- WORK TASK -
Under this line are the records; repeat exactly the lines starting at the one containing "notifications of new posts by email." and ending at the one containing "November 2024", omitting pictures.
Content starts
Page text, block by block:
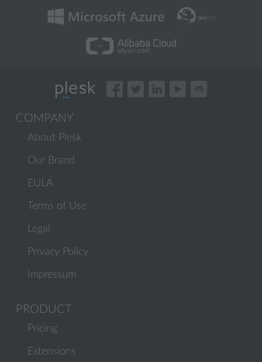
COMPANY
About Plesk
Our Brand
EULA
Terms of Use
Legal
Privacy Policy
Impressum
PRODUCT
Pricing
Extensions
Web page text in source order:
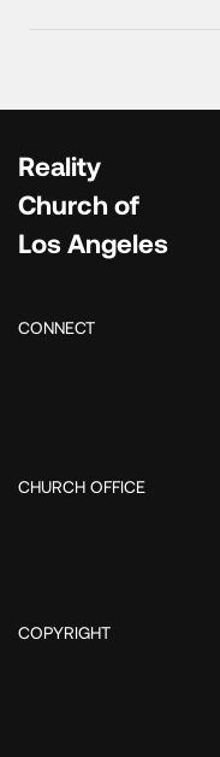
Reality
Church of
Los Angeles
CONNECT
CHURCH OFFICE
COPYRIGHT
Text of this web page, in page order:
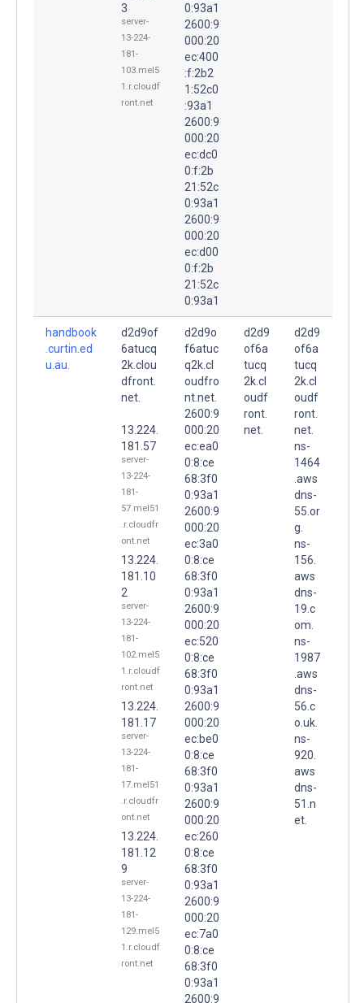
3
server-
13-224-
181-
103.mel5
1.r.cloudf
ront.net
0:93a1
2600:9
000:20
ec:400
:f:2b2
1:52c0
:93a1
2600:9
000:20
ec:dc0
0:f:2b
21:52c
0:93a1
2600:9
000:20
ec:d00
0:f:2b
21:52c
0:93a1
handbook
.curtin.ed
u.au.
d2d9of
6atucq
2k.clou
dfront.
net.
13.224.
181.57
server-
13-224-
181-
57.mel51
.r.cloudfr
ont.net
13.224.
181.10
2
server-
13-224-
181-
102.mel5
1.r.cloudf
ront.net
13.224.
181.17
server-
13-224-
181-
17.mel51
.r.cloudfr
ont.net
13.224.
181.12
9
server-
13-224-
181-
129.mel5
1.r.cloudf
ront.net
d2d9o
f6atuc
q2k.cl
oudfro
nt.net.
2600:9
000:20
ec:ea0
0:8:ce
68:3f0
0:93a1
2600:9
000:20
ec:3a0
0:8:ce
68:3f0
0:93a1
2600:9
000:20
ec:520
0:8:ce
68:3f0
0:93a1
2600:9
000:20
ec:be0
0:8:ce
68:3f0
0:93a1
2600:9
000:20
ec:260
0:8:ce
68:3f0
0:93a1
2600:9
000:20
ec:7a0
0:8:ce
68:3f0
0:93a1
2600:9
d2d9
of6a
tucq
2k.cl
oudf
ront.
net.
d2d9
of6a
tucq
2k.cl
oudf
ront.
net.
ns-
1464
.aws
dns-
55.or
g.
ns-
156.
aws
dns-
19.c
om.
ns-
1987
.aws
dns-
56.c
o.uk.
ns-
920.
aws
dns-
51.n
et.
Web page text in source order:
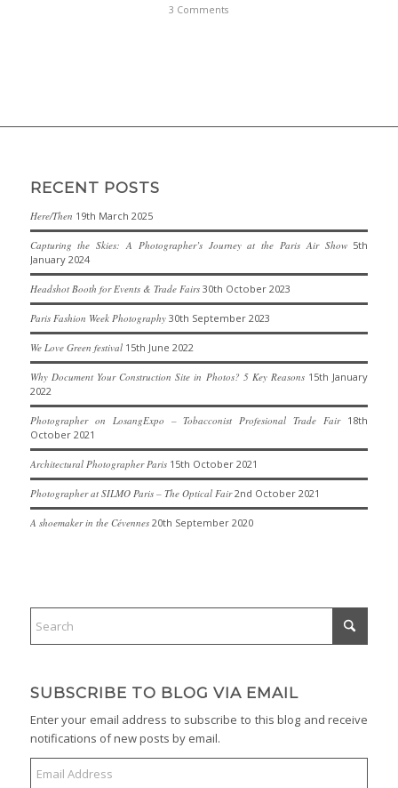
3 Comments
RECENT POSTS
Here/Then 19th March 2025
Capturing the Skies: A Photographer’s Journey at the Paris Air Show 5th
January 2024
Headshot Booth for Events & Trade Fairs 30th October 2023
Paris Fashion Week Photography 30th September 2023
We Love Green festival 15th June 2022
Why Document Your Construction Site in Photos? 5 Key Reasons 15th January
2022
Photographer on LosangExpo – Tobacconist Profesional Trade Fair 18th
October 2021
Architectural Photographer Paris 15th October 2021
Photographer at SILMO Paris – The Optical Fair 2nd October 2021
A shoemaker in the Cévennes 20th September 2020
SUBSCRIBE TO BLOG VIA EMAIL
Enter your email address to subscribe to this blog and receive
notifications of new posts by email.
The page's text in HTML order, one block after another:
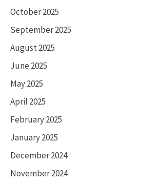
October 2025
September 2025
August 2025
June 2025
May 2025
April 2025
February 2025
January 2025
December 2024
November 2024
Content ends
Content starts
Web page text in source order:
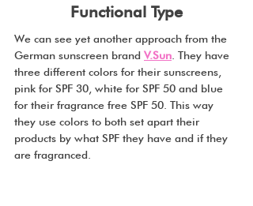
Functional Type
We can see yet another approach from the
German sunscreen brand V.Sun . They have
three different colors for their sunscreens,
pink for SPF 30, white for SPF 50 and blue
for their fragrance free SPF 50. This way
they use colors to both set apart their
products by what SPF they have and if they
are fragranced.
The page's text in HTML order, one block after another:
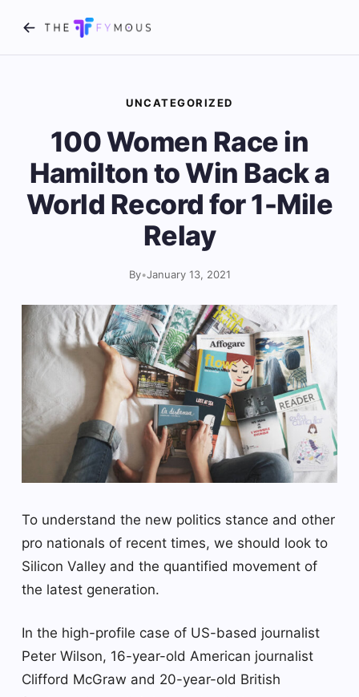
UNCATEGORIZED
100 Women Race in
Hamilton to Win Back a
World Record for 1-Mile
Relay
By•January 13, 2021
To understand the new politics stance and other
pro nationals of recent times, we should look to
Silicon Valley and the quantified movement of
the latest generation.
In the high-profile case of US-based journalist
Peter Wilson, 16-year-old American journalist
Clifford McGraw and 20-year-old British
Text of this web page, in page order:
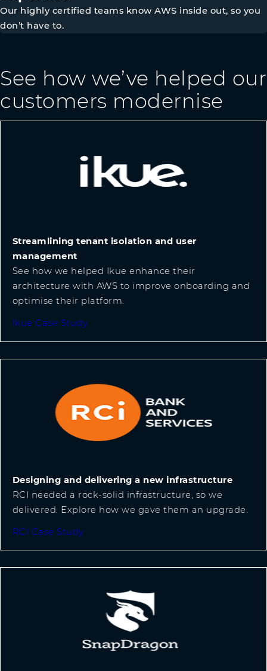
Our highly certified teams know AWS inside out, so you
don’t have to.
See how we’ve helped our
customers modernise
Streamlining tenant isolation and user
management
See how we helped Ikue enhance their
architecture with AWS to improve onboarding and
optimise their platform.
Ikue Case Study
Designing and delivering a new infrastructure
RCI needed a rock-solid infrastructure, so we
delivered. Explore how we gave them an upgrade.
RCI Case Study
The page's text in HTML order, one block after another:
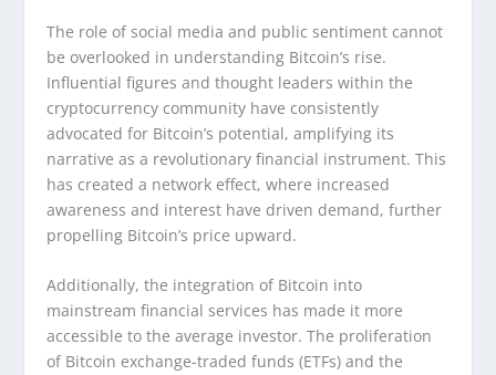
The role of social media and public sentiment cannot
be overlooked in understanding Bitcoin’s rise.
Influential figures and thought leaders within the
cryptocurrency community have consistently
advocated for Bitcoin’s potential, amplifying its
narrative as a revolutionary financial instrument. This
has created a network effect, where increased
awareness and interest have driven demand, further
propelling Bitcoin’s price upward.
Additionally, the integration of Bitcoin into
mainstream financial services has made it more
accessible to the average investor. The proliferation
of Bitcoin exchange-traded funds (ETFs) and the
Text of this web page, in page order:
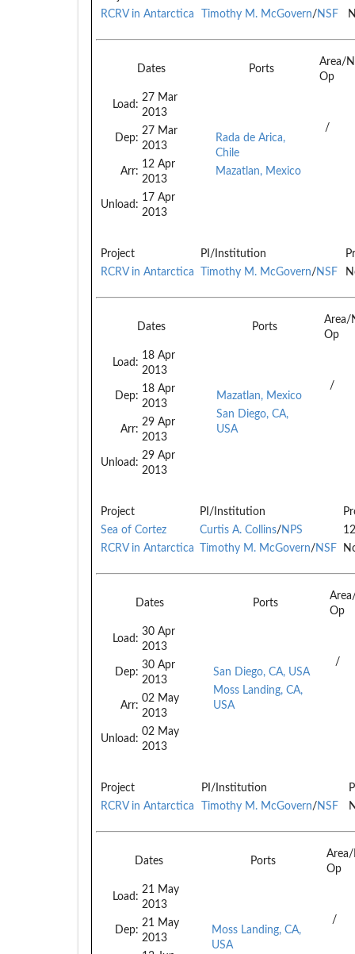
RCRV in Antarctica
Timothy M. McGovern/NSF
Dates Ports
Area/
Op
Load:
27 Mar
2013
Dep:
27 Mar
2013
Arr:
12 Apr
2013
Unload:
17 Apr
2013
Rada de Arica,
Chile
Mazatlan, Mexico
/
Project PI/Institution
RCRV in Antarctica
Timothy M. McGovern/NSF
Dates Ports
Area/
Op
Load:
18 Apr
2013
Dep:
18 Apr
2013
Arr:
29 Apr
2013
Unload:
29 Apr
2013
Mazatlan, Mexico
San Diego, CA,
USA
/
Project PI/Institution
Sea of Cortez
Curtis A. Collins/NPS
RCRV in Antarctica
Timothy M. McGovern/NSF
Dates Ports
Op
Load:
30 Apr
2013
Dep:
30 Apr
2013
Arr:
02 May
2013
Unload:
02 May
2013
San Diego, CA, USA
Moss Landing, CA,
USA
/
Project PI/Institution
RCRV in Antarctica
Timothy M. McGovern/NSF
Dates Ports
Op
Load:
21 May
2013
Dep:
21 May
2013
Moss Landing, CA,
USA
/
Content ends
- ANSWER BOX -
notifications of new posts by email.
The page's text in HTML order, one block after another:
October 2025
September 2025
August 2025
June 2025
May 2025
April 2025
February 2025
January 2025
December 2024
November 2024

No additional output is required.